The records
────
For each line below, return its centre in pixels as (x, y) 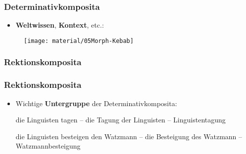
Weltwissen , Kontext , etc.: (60, 25)
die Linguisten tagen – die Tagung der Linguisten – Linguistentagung (121, 120)
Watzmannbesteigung (48, 146)
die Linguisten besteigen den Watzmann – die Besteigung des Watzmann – (129, 136)
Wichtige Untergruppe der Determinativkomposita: (96, 103)
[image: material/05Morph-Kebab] (79, 41)
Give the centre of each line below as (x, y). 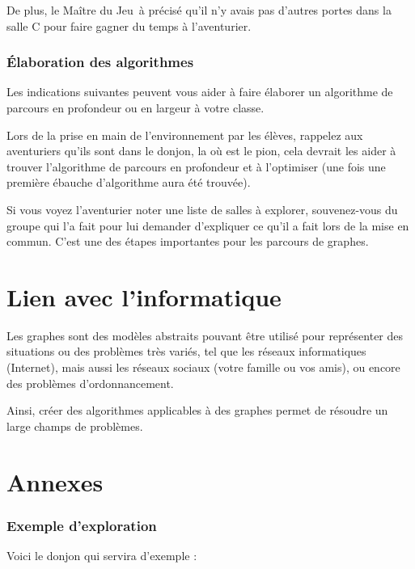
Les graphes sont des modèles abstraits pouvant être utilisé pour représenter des (205, 335)
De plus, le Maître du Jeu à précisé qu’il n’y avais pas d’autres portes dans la (199, 10)
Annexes (55, 481)
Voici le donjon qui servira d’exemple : (102, 556)
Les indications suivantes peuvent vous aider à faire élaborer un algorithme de (200, 92)
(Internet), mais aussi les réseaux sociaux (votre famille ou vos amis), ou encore (203, 367)
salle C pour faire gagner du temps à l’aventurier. (129, 25)
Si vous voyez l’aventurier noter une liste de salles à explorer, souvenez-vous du (202, 209)
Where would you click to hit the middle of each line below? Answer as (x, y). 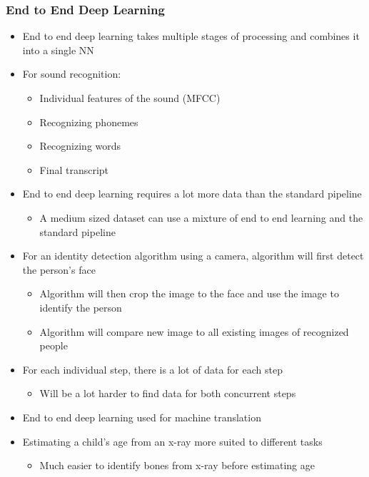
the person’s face (59, 269)
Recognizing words (80, 146)
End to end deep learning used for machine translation (142, 417)
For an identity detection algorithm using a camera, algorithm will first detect (193, 256)
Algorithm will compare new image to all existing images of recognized (194, 331)
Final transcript (74, 169)
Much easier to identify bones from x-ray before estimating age (177, 465)
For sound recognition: (72, 74)
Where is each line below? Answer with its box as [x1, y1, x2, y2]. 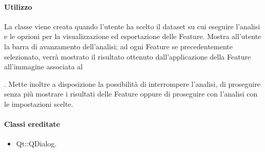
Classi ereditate [4, 119, 60, 129]
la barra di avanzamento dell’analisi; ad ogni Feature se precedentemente [4, 41, 233, 51]
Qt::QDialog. [16, 138, 57, 149]
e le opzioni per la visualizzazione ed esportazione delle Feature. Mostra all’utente [4, 31, 261, 42]
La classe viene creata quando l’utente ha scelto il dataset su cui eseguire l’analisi [4, 21, 260, 31]
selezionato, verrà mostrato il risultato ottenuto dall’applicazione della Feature [4, 51, 251, 62]
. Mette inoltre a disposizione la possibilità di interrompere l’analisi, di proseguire [4, 78, 260, 89]
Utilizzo [4, 1, 32, 12]
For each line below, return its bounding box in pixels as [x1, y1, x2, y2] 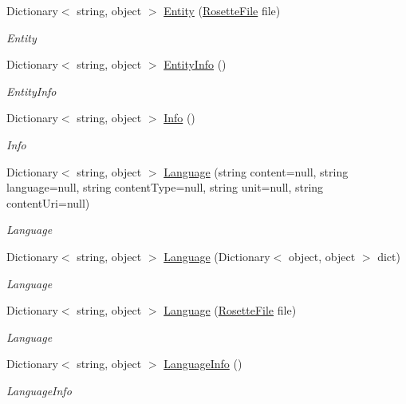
────
What the task asks
Where the data contains an image, skip the image and copy everything else exactly as it appears.

Exercise answer
For each line below, return its centre in pixels as (x, y) 
Weltwissen , Kontext , etc.: (60, 25)
die Linguisten tagen – die Tagung der Linguisten – Linguistentagung (121, 120)
Watzmannbesteigung (48, 146)
die Linguisten besteigen den Watzmann – die Besteigung des Watzmann – (129, 136)
Wichtige Untergruppe der Determinativkomposita: (96, 103)
[image: material/05Morph-Kebab] (79, 41)
Give the centre of each line below as (x, y). 
Les graphes sont des modèles abstraits pouvant être utilisé pour représenter des (205, 335)
De plus, le Maître du Jeu à précisé qu’il n’y avais pas d’autres portes dans la (199, 10)
Annexes (55, 481)
Voici le donjon qui servira d’exemple : (102, 556)
Les indications suivantes peuvent vous aider à faire élaborer un algorithme de (200, 92)
(Internet), mais aussi les réseaux sociaux (votre famille ou vos amis), ou encore (203, 367)
salle C pour faire gagner du temps à l’aventurier. (129, 25)
Si vous voyez l’aventurier noter une liste de salles à explorer, souvenez-vous du (202, 209)
Where would you click to hit the middle of each line below? Answer as (x, y). 
the person’s face (59, 269)
Recognizing words (80, 146)
End to end deep learning used for machine translation (142, 417)
For an identity detection algorithm using a camera, algorithm will first detect (193, 256)
Algorithm will compare new image to all existing images of recognized (194, 331)
Final transcript (74, 169)
Much easier to identify bones from x-ray before estimating age (177, 465)
For sound recognition: (72, 74)
Where is each line below? Answer with its box as [x1, y1, x2, y2]. 
Classi ereditate [4, 119, 60, 129]
la barra di avanzamento dell’analisi; ad ogni Feature se precedentemente [4, 41, 233, 51]
Qt::QDialog. [16, 138, 57, 149]
e le opzioni per la visualizzazione ed esportazione delle Feature. Mostra all’utente [4, 31, 261, 42]
La classe viene creata quando l’utente ha scelto il dataset su cui eseguire l’analisi [4, 21, 260, 31]
selezionato, verrà mostrato il risultato ottenuto dall’applicazione della Feature [4, 51, 251, 62]
. Mette inoltre a disposizione la possibilità di interrompere l’analisi, di proseguire [4, 78, 260, 89]
Utilizzo [4, 1, 32, 12]
For each line below, return its bounding box in pixels as [x1, y1, x2, y2] 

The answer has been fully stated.